Obscena, altamente indecente e impúdica habrá sido la actuación de la Policía si llegara a confirmarse que agredieron y golpearon al muchacho, como dice papi que ocurrió. No se sabe realmente lo que sucedió esa noche porque el chico, a pesar de haber sido supuestamente lesionado por los uniformados, no denunció el hecho ni se presentó a Medicina Legal, y al día siguiente viajó fuera del país. Si, claro, el abuso policial siempre es una obscenidad, pero en este caso hay bemoles y dudas razonables que no hacen tan fácil señalar la culpabilidad de los uniformados.

Pero lo verdaderamente impúdico en este episodio no es que unos jóvenes tiren, cojan, pichen o como quieran llamarlo, en un carro al amparo de las sombras de la noche. Lo obsceno aquí es que el carro donde se echaban ese polvo lo pagamos todos con nuestros impuestos.

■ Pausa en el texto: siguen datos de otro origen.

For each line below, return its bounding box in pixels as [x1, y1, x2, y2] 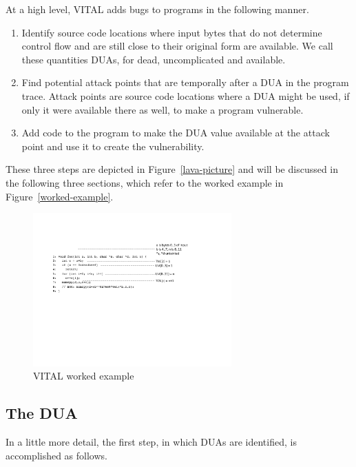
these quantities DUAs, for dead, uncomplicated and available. [21, 52, 286, 66]
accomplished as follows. [6, 448, 107, 462]
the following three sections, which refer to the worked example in [6, 175, 284, 189]
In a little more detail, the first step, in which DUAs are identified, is [6, 434, 297, 448]
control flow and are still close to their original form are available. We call [21, 39, 333, 53]
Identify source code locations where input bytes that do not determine [21, 25, 322, 39]
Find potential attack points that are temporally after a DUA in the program [21, 75, 349, 90]
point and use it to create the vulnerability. [21, 138, 205, 153]
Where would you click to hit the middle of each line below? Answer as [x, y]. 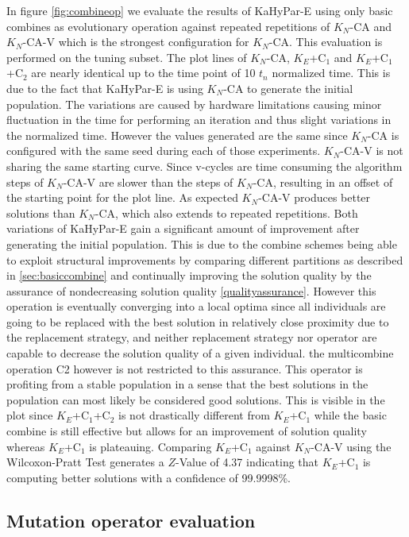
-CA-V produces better [314, 197]
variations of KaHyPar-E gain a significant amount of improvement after [183, 228]
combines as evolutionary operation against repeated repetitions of [168, 26]
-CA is [383, 135]
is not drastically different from [194, 415]
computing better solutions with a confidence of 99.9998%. [149, 477]
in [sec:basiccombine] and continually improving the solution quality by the [189, 275]
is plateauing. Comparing [150, 446]
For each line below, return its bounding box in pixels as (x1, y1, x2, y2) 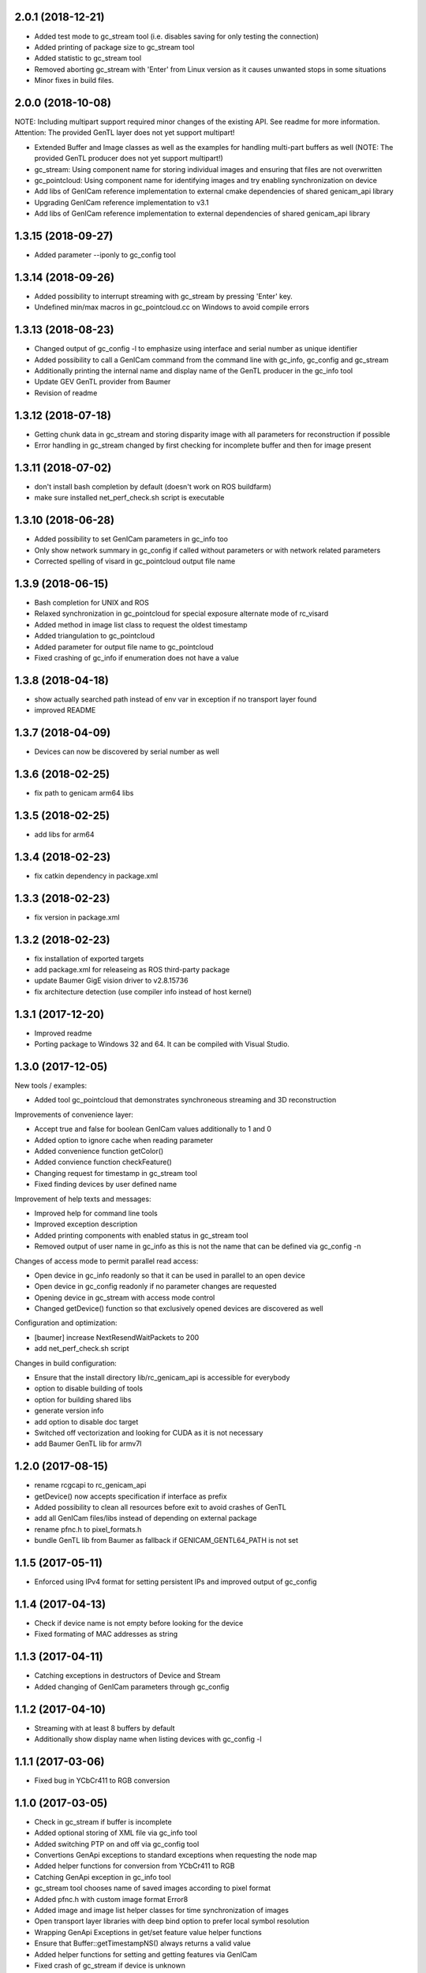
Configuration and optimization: (14, 1318, 118, 1327)
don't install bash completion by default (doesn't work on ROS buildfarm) (34, 481, 272, 491)
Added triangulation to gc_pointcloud (34, 631, 155, 641)
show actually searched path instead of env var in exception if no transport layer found (34, 694, 317, 704)
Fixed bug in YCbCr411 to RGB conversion (34, 1776, 170, 1785)
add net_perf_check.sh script (34, 1344, 129, 1353)
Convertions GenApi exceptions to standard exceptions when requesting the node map (34, 1851, 317, 1859)
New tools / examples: (14, 1081, 87, 1091)
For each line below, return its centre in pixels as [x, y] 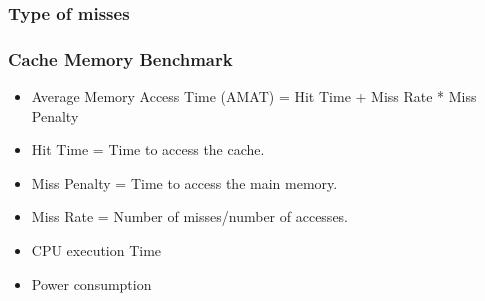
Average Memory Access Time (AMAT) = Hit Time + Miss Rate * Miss [254, 96]
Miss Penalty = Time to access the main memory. [184, 182]
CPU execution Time [96, 250]
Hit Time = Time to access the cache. [148, 149]
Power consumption [91, 283]
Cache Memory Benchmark [120, 58]
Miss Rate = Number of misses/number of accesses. [189, 216]
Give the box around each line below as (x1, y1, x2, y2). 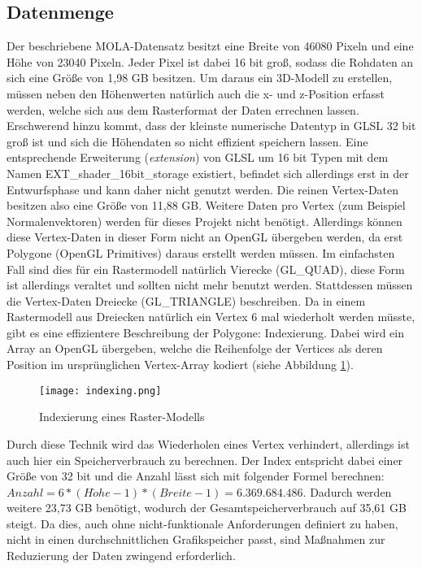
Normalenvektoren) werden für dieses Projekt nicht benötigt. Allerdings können (7, 212, 402, 229)
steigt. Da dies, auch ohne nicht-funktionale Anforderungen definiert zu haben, (7, 515, 398, 532)
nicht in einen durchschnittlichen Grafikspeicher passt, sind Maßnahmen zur (7, 531, 385, 548)
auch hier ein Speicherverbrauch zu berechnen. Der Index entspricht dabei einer (7, 451, 403, 468)
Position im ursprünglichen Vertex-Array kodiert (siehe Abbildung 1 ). (7, 356, 354, 373)
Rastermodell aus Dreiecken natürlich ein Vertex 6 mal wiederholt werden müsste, (7, 308, 415, 325)
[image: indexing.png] (39, 384, 162, 397)
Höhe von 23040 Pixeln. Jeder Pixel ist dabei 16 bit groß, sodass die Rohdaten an (7, 53, 414, 70)
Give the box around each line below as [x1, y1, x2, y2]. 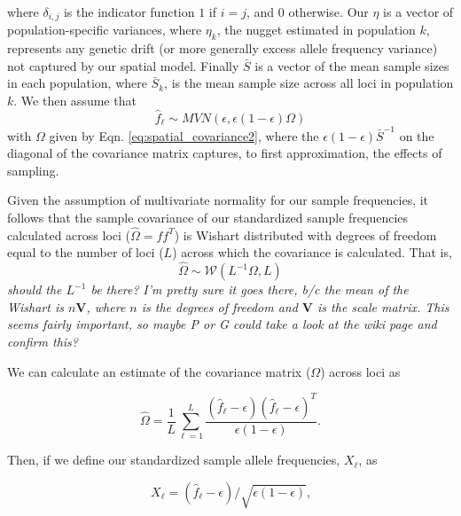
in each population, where [7, 74, 147, 92]
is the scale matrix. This [317, 297, 449, 316]
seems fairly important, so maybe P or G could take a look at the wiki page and [7, 315, 437, 333]
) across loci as [320, 362, 401, 380]
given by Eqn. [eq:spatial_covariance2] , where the [49, 126, 319, 145]
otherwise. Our [288, 3, 369, 20]
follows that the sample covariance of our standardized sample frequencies [7, 207, 409, 226]
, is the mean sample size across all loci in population [164, 74, 454, 92]
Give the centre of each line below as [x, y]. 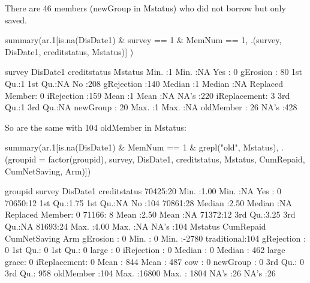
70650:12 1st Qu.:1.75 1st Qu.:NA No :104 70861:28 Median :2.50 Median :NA [148, 202]
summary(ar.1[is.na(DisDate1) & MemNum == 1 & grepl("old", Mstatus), [142, 147]
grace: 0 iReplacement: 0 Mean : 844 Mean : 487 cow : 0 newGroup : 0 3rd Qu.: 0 [154, 261]
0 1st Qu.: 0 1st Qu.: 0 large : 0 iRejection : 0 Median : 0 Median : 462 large [145, 250]
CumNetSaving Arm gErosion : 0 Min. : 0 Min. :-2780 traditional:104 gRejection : [155, 238]
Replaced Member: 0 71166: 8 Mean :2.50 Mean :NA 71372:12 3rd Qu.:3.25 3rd [150, 214]
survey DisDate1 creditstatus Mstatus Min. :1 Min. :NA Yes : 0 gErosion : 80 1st [154, 72]
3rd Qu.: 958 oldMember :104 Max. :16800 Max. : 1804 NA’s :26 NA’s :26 [140, 273]
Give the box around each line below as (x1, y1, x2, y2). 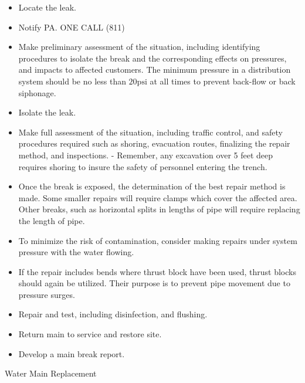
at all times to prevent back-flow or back (150, 74, 296, 87)
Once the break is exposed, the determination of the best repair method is (18, 180, 286, 192)
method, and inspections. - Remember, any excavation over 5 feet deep (18, 148, 273, 161)
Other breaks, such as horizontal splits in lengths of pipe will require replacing (18, 203, 300, 215)
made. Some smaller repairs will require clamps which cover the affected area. (18, 191, 297, 204)
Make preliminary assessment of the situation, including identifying (18, 40, 260, 53)
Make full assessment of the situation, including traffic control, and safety (18, 126, 283, 138)
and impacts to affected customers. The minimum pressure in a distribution (18, 63, 291, 76)
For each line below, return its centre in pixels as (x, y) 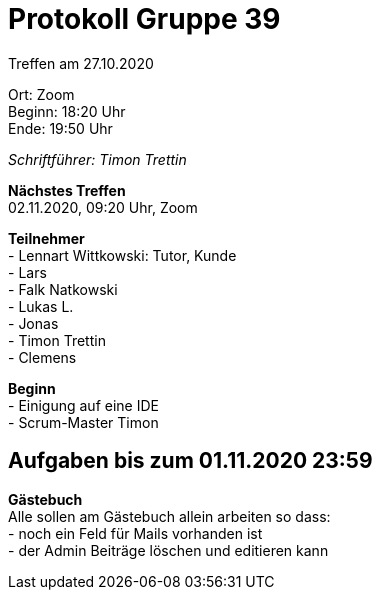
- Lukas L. (41, 306)
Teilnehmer (46, 238)
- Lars (27, 272)
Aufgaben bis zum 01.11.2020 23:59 (190, 461)
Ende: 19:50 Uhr (60, 128)
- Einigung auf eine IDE (83, 405)
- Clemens (42, 357)
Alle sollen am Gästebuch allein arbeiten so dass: (169, 516)
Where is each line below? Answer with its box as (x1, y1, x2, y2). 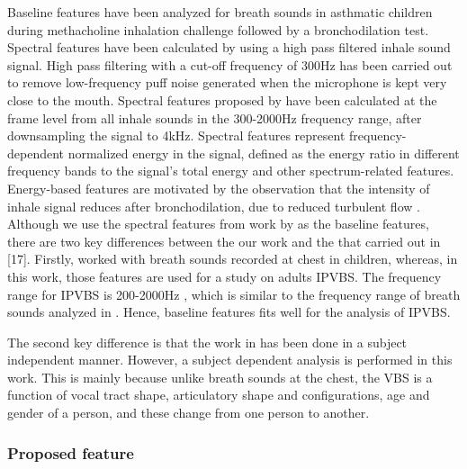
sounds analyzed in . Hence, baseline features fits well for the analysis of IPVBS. (7, 302, 451, 321)
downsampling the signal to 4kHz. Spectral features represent (7, 126, 346, 145)
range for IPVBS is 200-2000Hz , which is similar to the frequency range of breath (7, 284, 461, 303)
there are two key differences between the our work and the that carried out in (7, 231, 441, 250)
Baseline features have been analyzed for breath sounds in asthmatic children (7, 3, 433, 21)
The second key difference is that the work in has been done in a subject (7, 332, 408, 351)
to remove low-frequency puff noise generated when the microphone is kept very (7, 73, 447, 92)
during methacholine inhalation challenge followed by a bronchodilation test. (7, 20, 429, 39)
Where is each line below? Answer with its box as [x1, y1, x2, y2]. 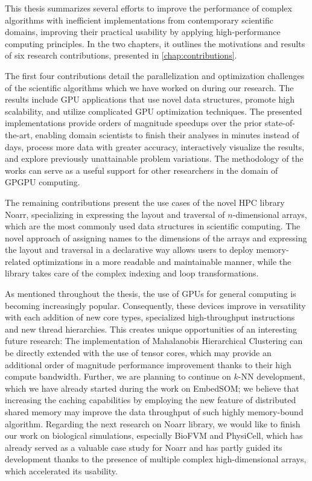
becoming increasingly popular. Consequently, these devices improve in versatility [5, 299, 306, 311]
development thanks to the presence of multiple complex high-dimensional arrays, [5, 453, 307, 465]
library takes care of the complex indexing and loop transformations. [5, 267, 259, 279]
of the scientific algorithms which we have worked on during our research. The [5, 81, 294, 94]
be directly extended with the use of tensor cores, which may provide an [5, 346, 272, 359]
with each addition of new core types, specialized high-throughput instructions [5, 311, 295, 323]
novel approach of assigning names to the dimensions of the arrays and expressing [5, 231, 307, 244]
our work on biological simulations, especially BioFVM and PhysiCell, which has [5, 429, 303, 442]
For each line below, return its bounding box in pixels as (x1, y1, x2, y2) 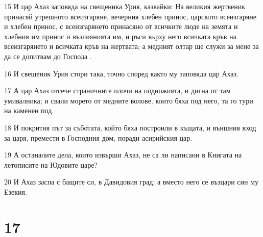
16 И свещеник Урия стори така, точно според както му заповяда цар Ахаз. (4, 68, 238, 78)
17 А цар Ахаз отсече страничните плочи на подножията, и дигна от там (4, 85, 231, 96)
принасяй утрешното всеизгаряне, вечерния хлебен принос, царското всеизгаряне (4, 11, 256, 21)
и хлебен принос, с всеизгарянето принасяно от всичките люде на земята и (4, 21, 238, 32)
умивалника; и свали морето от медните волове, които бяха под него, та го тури (4, 95, 253, 106)
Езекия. (4, 186, 27, 197)
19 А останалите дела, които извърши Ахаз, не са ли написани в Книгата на (4, 149, 242, 160)
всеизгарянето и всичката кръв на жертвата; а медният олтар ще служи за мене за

Eso es lo verdaderamente ofensivo y lo impúdico en este bochornoso suceso. Eso, y que no exista en Colombia ninguna instancia que investigue y juzgue al magistrado por, mínimamente, la indelicadeza con el erario público que supone soltarle las llaves del carro asignado para uso oficial a su hijo y la novia. La obscenidad no está en el sexo, lo verdaderamente obsceno es la grosera arrogancia de los funcionarios que disponen de lo público como si fuera propio.